Exercise —
Images are not wanted; transcribe the rest of the listing exactly.

Entries shown —
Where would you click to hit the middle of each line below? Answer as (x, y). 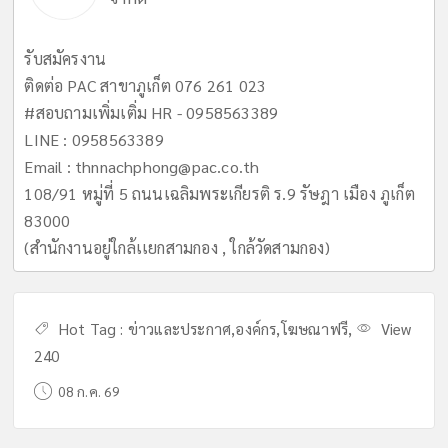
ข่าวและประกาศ (179, 328)
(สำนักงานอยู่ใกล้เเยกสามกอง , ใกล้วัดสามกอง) (177, 247)
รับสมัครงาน (65, 58)
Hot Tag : (89, 328)
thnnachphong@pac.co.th (167, 166)
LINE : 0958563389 (94, 139)
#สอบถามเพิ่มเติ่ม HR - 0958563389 (151, 112)
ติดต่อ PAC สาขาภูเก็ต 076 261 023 (145, 85)
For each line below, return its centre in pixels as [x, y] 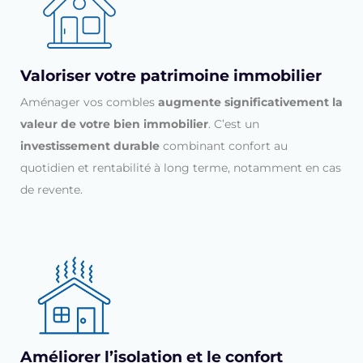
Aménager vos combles [89, 102]
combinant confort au [224, 145]
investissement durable [90, 145]
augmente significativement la [250, 102]
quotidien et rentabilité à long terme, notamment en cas [181, 167]
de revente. [51, 189]
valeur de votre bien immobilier [114, 124]
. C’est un [234, 124]
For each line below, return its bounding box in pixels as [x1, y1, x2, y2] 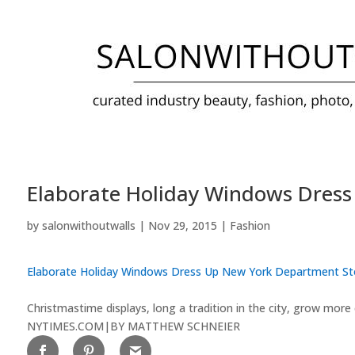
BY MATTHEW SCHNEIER [109, 318, 240, 334]
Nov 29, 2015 [147, 217, 217, 233]
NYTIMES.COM [26, 318, 104, 334]
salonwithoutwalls [41, 217, 136, 233]
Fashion [229, 217, 270, 233]
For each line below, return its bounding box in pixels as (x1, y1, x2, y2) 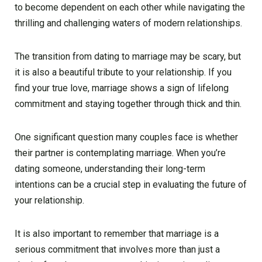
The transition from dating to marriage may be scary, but (15, 50, 241, 62)
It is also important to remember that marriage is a (15, 227, 219, 239)
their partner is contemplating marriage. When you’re (15, 147, 226, 158)
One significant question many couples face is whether (15, 131, 238, 143)
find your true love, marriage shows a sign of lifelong (15, 82, 229, 94)
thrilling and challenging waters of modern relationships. (15, 17, 242, 29)
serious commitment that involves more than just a (15, 243, 220, 255)
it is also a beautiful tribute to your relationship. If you (15, 66, 232, 78)
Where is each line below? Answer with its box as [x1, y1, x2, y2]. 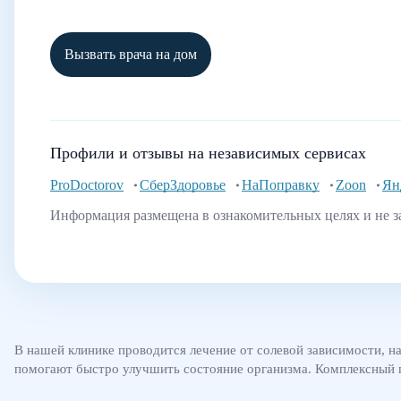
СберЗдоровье [140, 177, 226, 192]
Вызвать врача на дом [64, 47, 197, 62]
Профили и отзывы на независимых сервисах [50, 144, 366, 162]
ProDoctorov [50, 177, 124, 192]
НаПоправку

Your response —
Where would you click to hit the middle of each line below? Answer as (x, y). 
ข่าวและประกาศ (179, 328)
(สำนักงานอยู่ใกล้เเยกสามกอง , ใกล้วัดสามกอง) (177, 247)
รับสมัครงาน (65, 58)
Hot Tag : (89, 328)
thnnachphong@pac.co.th (167, 166)
LINE : 0958563389 (94, 139)
#สอบถามเพิ่มเติ่ม HR - 0958563389 (151, 112)
ติดต่อ PAC สาขาภูเก็ต 076 261 023 (145, 85)
For each line below, return its centre in pixels as [x, y] 
Aménager vos combles [89, 102]
combinant confort au [224, 145]
investissement durable [90, 145]
augmente significativement la [250, 102]
quotidien et rentabilité à long terme, notamment en cas [181, 167]
de revente. [51, 189]
valeur de votre bien immobilier [114, 124]
. C’est un [234, 124]
For each line below, return its bounding box in pixels as [x1, y1, x2, y2] 
BY MATTHEW SCHNEIER [109, 318, 240, 334]
Nov 29, 2015 [147, 217, 217, 233]
NYTIMES.COM [26, 318, 104, 334]
salonwithoutwalls [41, 217, 136, 233]
Fashion [229, 217, 270, 233]
For each line below, return its bounding box in pixels as (x1, y1, x2, y2) 
The transition from dating to marriage may be scary, but (15, 50, 241, 62)
It is also important to remember that marriage is a (15, 227, 219, 239)
their partner is contemplating marriage. When you’re (15, 147, 226, 158)
One significant question many couples face is whether (15, 131, 238, 143)
find your true love, marriage shows a sign of lifelong (15, 82, 229, 94)
thrilling and challenging waters of modern relationships. (15, 17, 242, 29)
serious commitment that involves more than just a (15, 243, 220, 255)
it is also a beautiful tribute to your relationship. If you (15, 66, 232, 78)
Where is each line below? Answer with its box as [x1, y1, x2, y2]. 
СберЗдоровье [140, 177, 226, 192]
Вызвать врача на дом [64, 47, 197, 62]
Профили и отзывы на независимых сервисах [50, 144, 366, 162]
ProDoctorov [50, 177, 124, 192]
НаПоправку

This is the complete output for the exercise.